A Kiwi sports presenter who previously spoke out about being targeted with explicit deepfake content by internet trolls has taken to social media to say the online abuse has worsened.
Tiffany Salmond, a New Zealand broadcaster, reported from the sidelines of NRL matches for Radio New Zealand and Australia’s Fox Sports.
Salmond hit the headlines in May this year when she complained about being the target of explicit deepfake content, made using artificial intelligence.
Following that, she says she was accused online of fabricating the issue for her own publicity.
“Over the past few months, I’ve seen a continued narrative online accusing me of faking the story for attention. Claiming the deepfakes were never real, and that I made the whole thing up.
“I stopped talking about this months ago because I’d already said what I needed to. But that doesn’t mean it stopped,” said Salmond.
Posting to social media, Salmond shared some of the explicit AI images that had been created, alongside her original photos.

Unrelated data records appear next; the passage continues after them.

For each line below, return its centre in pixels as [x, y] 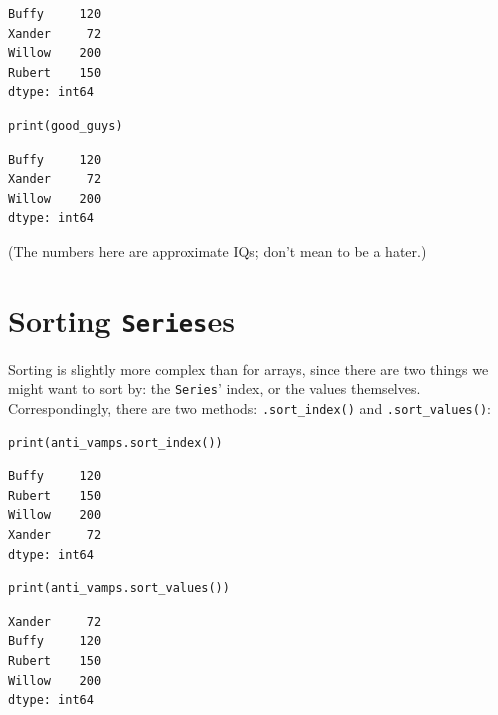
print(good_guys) [65, 125]
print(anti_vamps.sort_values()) [119, 588]
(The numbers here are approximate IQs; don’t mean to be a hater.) [217, 250]
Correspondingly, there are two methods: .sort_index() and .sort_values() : [249, 408]
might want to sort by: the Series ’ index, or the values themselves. [214, 388]
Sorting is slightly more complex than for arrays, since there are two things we [248, 368]
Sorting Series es [121, 319]
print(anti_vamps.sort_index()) [115, 442]

The original photo published by Tiffany Salmond on her social media channels. Photo / Instagram

A deepfake image created from Tiffany Salmond's original photo. This image was shared by Salmond on her Instagram account to educate people on how harmful deepfakes can be.
“After seeing people suggest I made this whole thing up - while literally watching new deepfakes of me still being created, I realised something.

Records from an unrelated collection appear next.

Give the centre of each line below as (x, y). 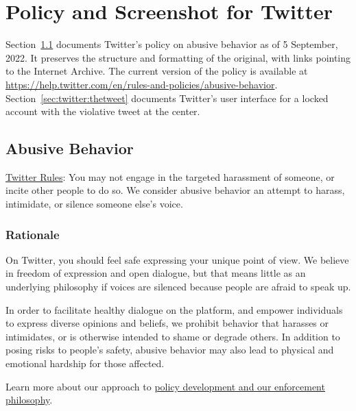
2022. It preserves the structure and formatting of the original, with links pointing (178, 57)
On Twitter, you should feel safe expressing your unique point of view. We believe (177, 259)
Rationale (33, 234)
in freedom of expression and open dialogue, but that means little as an (156, 273)
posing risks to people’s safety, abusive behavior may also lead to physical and (170, 350)
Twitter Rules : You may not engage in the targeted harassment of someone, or (170, 176)
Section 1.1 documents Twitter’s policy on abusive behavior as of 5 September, (172, 44)
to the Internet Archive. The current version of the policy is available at (157, 71)
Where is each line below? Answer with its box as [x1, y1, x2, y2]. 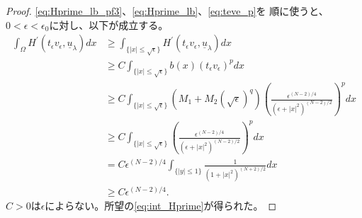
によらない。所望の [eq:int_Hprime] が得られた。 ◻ [45, 198, 277, 213]
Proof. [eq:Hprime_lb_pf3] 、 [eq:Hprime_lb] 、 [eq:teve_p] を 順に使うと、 [6, 4, 329, 18]
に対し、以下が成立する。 [49, 17, 169, 32]

“Most people don’t actually understand what a deepfake is, or how common they’ve become. Especially when it comes to explicit ones made of real people,” said Salmond.

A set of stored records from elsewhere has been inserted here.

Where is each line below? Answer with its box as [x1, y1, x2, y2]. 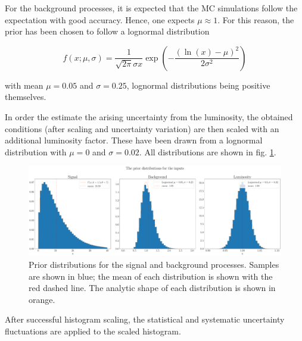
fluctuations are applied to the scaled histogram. [5, 325, 181, 337]
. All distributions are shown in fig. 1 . [139, 145, 276, 158]
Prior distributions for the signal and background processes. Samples [29, 258, 279, 271]
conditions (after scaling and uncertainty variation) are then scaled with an [5, 122, 279, 134]
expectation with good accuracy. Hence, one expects [5, 13, 195, 26]
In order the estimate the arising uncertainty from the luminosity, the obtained [5, 110, 293, 123]
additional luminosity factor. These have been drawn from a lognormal [5, 134, 263, 146]
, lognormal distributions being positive [126, 79, 270, 91]

“So, it left me thinking, how can we educate boys, protect girls, and prepare parents, if no one actually knows that they’re up against?”
“You can’t solve a problem you don’t even see. So, I’m going to share a few censored versions of the deepfakes that were created using my photos.”
In an earlier social media post, Salmond suggested a motive for the deepfakes.
“You don’t make deepfakes of women you overlook. You make them of women you can’t control”.
Shaun Johnson of the Warriors is interviewed by Tiffany Salmond from Fox Sports in 2023. Photo / Andrew Cornaga - Photosport
Speaking to the Herald in May, Salmond said “these videos are created because the woman is seen as someone who owns her body, exudes confidence, and doesn’t shrink herself”.
Among the deepfake content that has surfaced since she spoke out earlier this year was a doctored version of a photo that she’d posted with a newspaper article about her condemning deepfakes.
“The moment I truly knew I was right, that this was always about power, was when they deepfaked that photo.
“It was retaliation. There was nothing sexual about that photo. But it was symbolic, and the only power move they had left,” said Salmond.

An original photo that Salmond says was used to create an explicit deepfake image. Photo / Instagram
While it’s unclear where the deepfake imagery originated from, New Zealand could soon be in a position to prosecute deepfake creators.
Act MP Laura McClure’s Bill to criminalise sexually explicit “deepfake” images will be read in parliament.
If passed, the Deepfake Digital Harm and Exploitation Bill will amend existing laws to expand the definition of an “intimate visual recording”.
It will widen what a “recording” is to include images or videos that are created, synthesised or altered to depict a person’s likeness in intimate contexts without their consent.